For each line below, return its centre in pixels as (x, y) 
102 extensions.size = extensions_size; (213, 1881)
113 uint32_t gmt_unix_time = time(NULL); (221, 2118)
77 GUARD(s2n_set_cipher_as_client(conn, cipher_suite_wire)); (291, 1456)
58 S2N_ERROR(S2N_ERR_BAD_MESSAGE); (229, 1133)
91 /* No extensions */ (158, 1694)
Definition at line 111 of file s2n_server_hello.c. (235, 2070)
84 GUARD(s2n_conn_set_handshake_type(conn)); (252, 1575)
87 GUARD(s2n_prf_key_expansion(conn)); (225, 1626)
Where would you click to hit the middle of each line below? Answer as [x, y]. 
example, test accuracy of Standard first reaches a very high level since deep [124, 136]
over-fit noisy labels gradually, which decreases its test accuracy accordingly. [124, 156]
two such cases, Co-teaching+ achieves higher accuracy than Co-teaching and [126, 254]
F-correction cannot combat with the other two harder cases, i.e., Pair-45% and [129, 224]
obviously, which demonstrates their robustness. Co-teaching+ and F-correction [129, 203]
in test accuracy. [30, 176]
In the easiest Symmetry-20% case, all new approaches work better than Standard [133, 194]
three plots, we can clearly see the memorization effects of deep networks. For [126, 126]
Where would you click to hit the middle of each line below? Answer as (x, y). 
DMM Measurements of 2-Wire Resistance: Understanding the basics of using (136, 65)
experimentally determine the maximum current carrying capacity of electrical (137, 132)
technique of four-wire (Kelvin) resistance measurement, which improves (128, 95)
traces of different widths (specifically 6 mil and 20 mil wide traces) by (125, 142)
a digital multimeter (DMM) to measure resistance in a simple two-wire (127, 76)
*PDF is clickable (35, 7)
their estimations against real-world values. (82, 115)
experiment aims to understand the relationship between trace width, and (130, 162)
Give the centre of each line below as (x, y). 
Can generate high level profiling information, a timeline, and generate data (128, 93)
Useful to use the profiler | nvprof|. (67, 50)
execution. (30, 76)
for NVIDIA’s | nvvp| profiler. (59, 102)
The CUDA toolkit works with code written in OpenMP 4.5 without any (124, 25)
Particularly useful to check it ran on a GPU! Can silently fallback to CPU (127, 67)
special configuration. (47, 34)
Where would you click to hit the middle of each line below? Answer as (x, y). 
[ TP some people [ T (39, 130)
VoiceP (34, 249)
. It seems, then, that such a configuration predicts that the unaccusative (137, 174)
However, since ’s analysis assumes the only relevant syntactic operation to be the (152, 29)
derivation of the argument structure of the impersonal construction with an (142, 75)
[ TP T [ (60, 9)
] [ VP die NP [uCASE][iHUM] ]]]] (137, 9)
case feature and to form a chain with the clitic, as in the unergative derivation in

-*-*-

== PROBLEM TO SOLVE ==
Only one part of the material above is to be transcribed, namely the lines starting with the line that has "F-correction cannot combat" and going on through the line that has "three plots, we", exactly as they stand.

== SOLUTION BELOW ==
F-correction cannot combat with the other two harder cases, i.e., Pair-45% and [129, 224]
obviously, which demonstrates their robustness. Co-teaching+ and F-correction [129, 203]
in test accuracy. [30, 176]
In the easiest Symmetry-20% case, all new approaches work better than Standard [133, 194]
three plots, we can clearly see the memorization effects of deep networks. For [126, 126]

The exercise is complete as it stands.